第一,本案对《95/46指令》以及《一般数据保护条例》规定的“充分的个人数据保护水平”进行了界定。根据《95/46指令》第25条以及《一般数据保护条例》第45条的规定,在欧盟委员会决定第三国确保了充分的个人数据保护水平的情况下,数据控制者和处理者可以向该第三国传输数据。不过,对于“充分的个人数据保护水平”的含义如何,《95/46指令》乃至《一般数据保护条例》则付之阙如,未予规定。本案中,欧洲法院对“充分的个人数据保护水平”进行了界定,即“充分的个人数据保护水平”应理解为要求第三国通过其国内法或国际承诺,事实上确保了其对个人的基本权利和自由的保护水平,与欧盟通过《宪章》和《95/46指令》保障的保护水平实质相同。同时,该第三国为确保其保护水平而采取的措施可以有别于欧盟采取的措施,因为“充分的个人数据保护水平”并未要求对欧盟的规则进行点对点的复制。[2]

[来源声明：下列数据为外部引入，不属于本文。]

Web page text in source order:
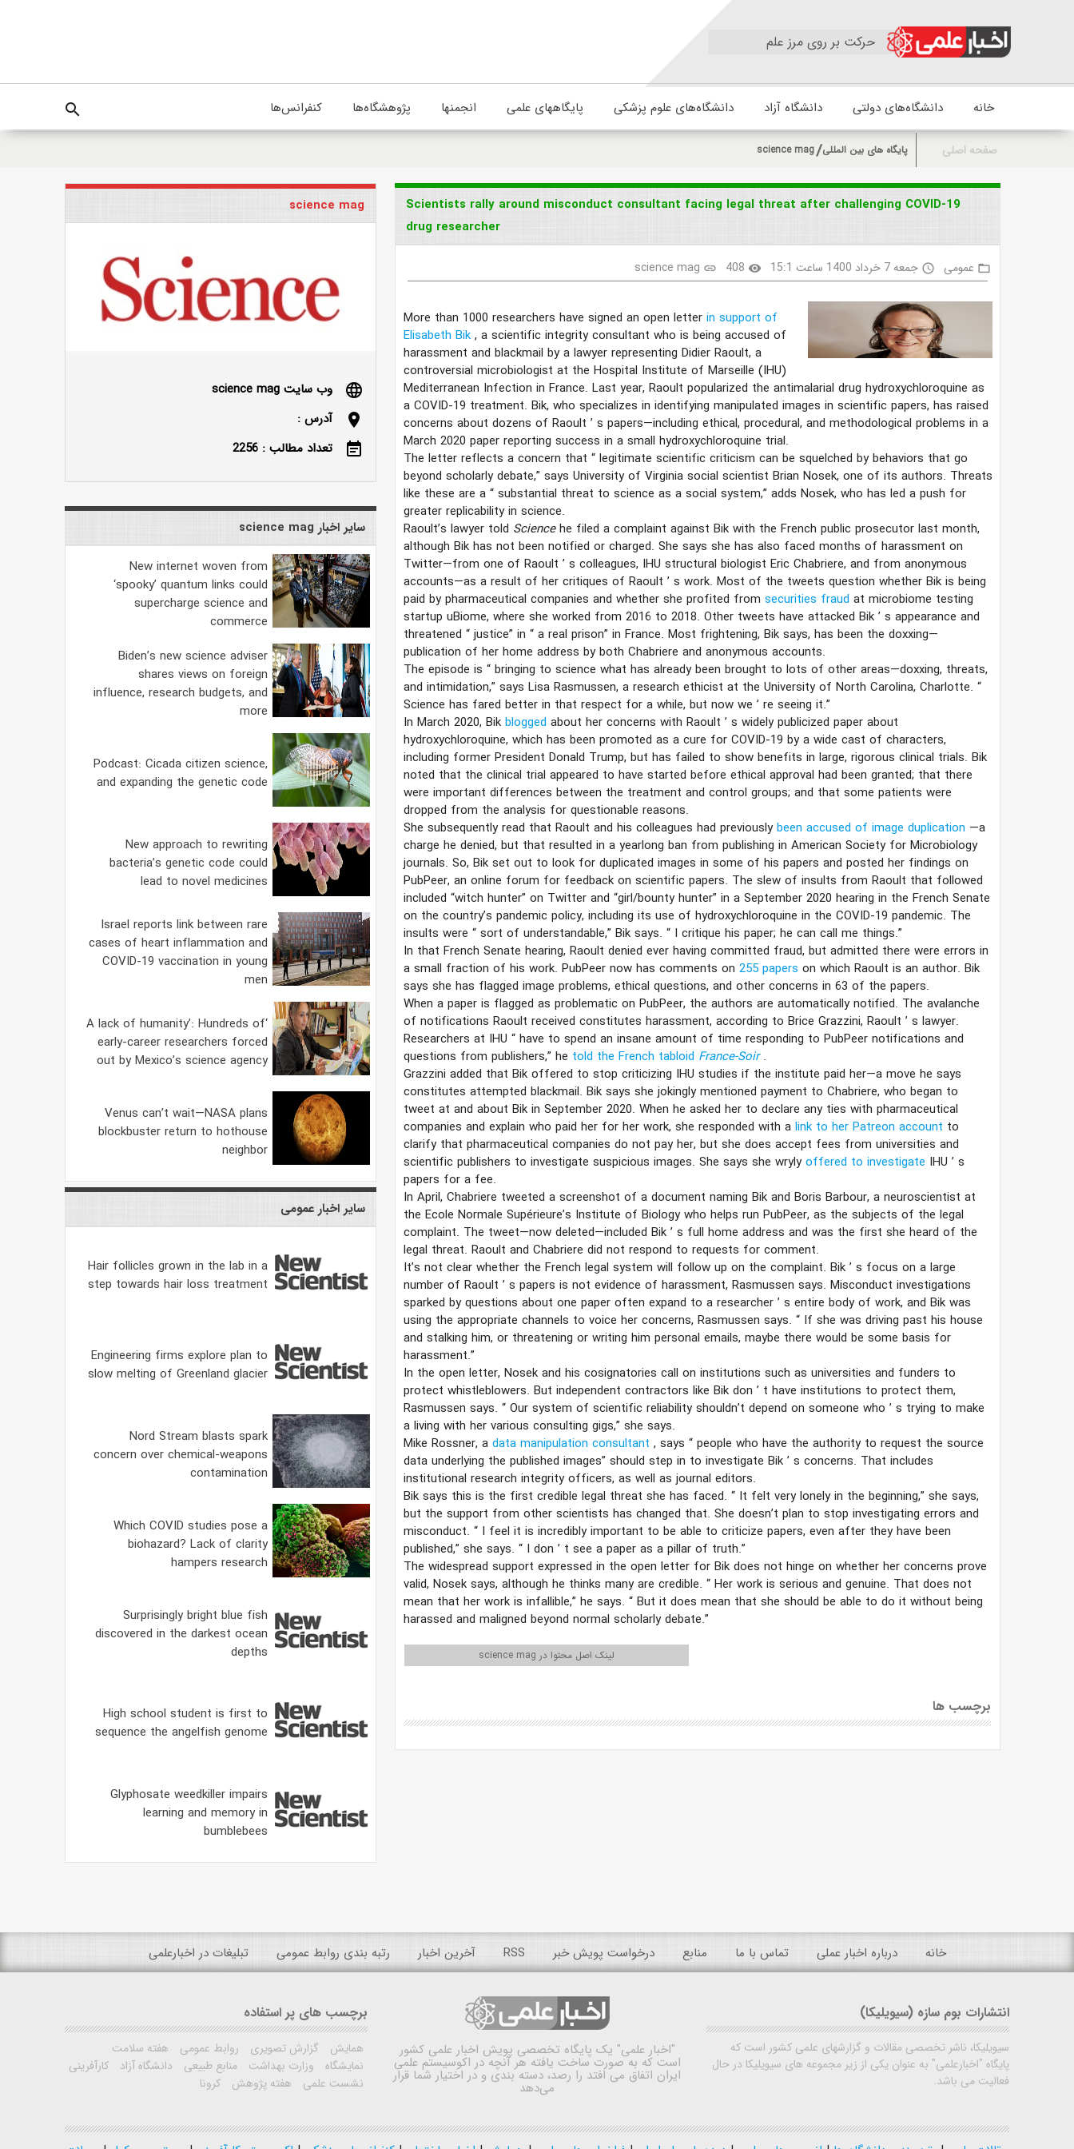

根据《一般数据保护条例》第45条的规定,在评估第三国的个人数据保护程度是否充分时,欧盟委员会应当考虑以下因素:①法治;尊重人权和基本自由;相关立法(普遍的和部门的),包括有关公共安全、国防、国家安全、刑法和政府机关获取个人数据的相关立法,以及对该立法的实施;数据保护规则、专业规则和安全措施,包括将个人数据再传输到其他第三国或国际组织的情况下,该其他第三国或国际组织遵守的规则;判例法以及个人数据被传输的数据主体有效、可强制执行的数据主体权利和有效的行政和司法救济。②第三国境内是否存在一个或多个独立监管机构以及是否有效运作,其负责确保并强制遵守数据保护规则,包括充分的执行权、协助数据主体行使权利及提供咨询,并与欧盟成员国的监管机构合作。③第三国作出的国际承诺或因具有法律约束力的公约或文件及参加多边或区域体系产生的其他义务,尤其是与个人数据保护有关的承诺或义务。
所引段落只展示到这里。